The absolute incidence of SCC was 38.4 cases per 100 000 person-years and the mean (s.d.) age at diagnosis was 72.4 (11.4) years in men and 76.1 (12.0) years in women. In SCC patients, new primaries at any site were increased by more than 50% and the BCC incidence by more than two-fold (Table 2). Melanoma incidence was three times higher in men but not higher in women with an SCC and subsequent tobacco-related cancers were more likely in both sexes. Women with an SCC were less likely to have a subsequent breast cancer.
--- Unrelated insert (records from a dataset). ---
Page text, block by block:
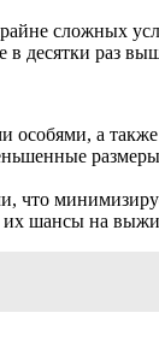
сложных
в десятки раз
особями, а
что
их шансы на
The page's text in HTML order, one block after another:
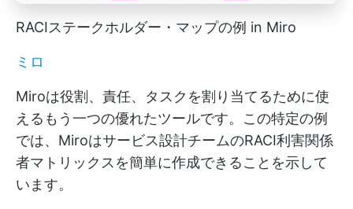
RACIステークホルダー・マップの例 in Miro
ミロ
Miroは役割、責任、タスクを割り当てるために使
えるもう一つの優れたツールです。この特定の例
では、Miroはサービス設計チームのRACI利害関係
者マトリックスを簡単に作成できることを示して
います。
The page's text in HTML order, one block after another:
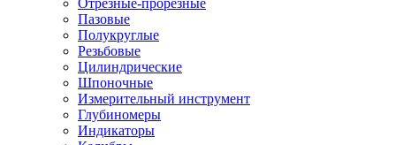
Отрезные-прорезные
Пазовые
Полукруглые
Резьбовые
Цилиндрические
Шпоночные
Измерительный инструмент
Глубиномеры
Индикаторы
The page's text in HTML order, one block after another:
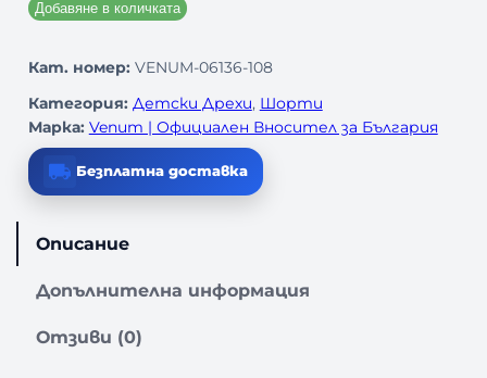
Добавяне в количката
Кат. номер: VENUM-06136-108
Категория: Детски Дрехи, Шорти
Марка: Venum | Официален Вносител за България
Безплатна доставка
Описание
Допълнителна информация
Отзиви (0)
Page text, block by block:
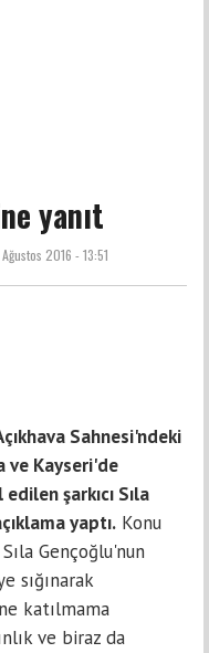
yanıt
2016 - 13:51
Sahnesi'ndeki
ve Kayseri'de
şarkıcı Sıla
yaptı. Konu
Gençoğlu'nun
sığınarak
katılmama
ve biraz da

Table 2. New cancer in 6401 patients with squamous cell carcinoma of the skin in Northern Ireland: 1993–2002 (all ages).
|
Cancer in men
|
Cancer in women
|
Cancer in men and women
|
|||||
|---|---|---|---|---|---|---|---|
| Site | ICD 10 | n | SIR (95% CI) | n | SIR (95% CI) | n | SIR (95% CI) |
| All | C00–C97 | 549 | 1.58 (1.44, 1.71)* | 307 | 1.55 (1.38, 1.73)* | 856 | 1.57 (1.46, 1.67)* |
| All excluding non-melanoma skin cancer | C00–C97 ex C44 | 352 | 1.34 (1.20, 1.48)* | 174 | 1.21 (1.03, 1.39)* | 526 | 1.29 (1.18, 1.40)* |
| Skin, melanoma | C43 | 12 | 3.13 (1.36, 4.91)* | 3 | 0.86 (−0.11, 1.82) | 15 | 2.04 (1.01, 3.08)* |
| Skin, basal cell | C44 | 197 | 1.97 (1.69, 2.25)* | 133 | 2.19 (1.81, 2.56)* | 330 | 2.05 (1.83, 2.27)* |
| Lung | C33, C34 | 47 | 0.94 (0.67, 1.21) | 23 | 1.40 (0.83, 1.98) | 70 | 1.05 (0.81, 1.30) |
| Breast (female only) | C50 | 17 | 0.58 (0.30, 0.86) | ||||
| Cervix | C53 | 4 | 2.89 (0.06, 5.72) | ||||
| Uterus | C54 | 4 | 0.92 (0.02, 1.81) | ||||
| Ovary | C56 | 3 | 0.52 (−0.07, 1.11) | ||||
| Prostate | C61 | 58 | 1.01 (0.75, 1.27) | ||||
| Oesophagus and stomach | C15, C16 | 32 | 1.48 (0.97, 2.00) | 12 | 1.16 (0.50, 1.81) | 44 | 1.38 (0.97, 1.78) |
| Oesophagus | C15 | 13 | 1.76 (0.80, 2.72) | 6 | 1.52 (0.30, 2.73) | 19 | 1.68 (0.92, 2.43) |
| Stomach | C16 | 19 | 1.34 (0.74, 1.94) | 6 | 0.94 (0.19, 1.68) | 25 | 1.21 (0.74, 1.69) |
| Colorectal | C18–C21 | 49 | 1.13 (0.81, 1.44) | 23 | 0.93 (0.55, 1.32) | 72 | 1.06 (0.81, 1.30) |
| Colon | C18 | 31 | 1.09 (0.71, 1.48) | 15 | 0.87 (0.43, 1.32) | 46 | 1.01 (0.72, 1.30) |
| Rectum | C19–C21 | 18 | 1.19 (0.64, 1.74) | 8 | 1.07 (0.33, 1.82) | 26 | 1.15 (0.71, 1.60) |
| Haematological malignancies | C81–C96 | 26 | 1.25 (0.77, 1.73) | 16 | 1.37 (0.70, 2.04) | 42 | 1.29 (0.90, 1.69) |
| Non-Hodgkin's lymphoma | C82–C85 | 9 | 1.14 (0.39, 1.88) | 8 | 1.45 (0.44, 2.45) | 17 | 1.26 (0.66, 1.87) |
| Tobacco-related cancers | C00–C14, C15, C16, C22, C25, C32, C33, C34, C53, C64–C66, C67, C68, C92 | 139 | 1.21 (1.01, 1.41)* | 67 | 1.49 (1.13, 1.85)* | 206 | 1.29 (1.11, 1.46)* |
CI=confidence interval; SIR=standardised incidence ratio. Bold values indicate *P<0.05.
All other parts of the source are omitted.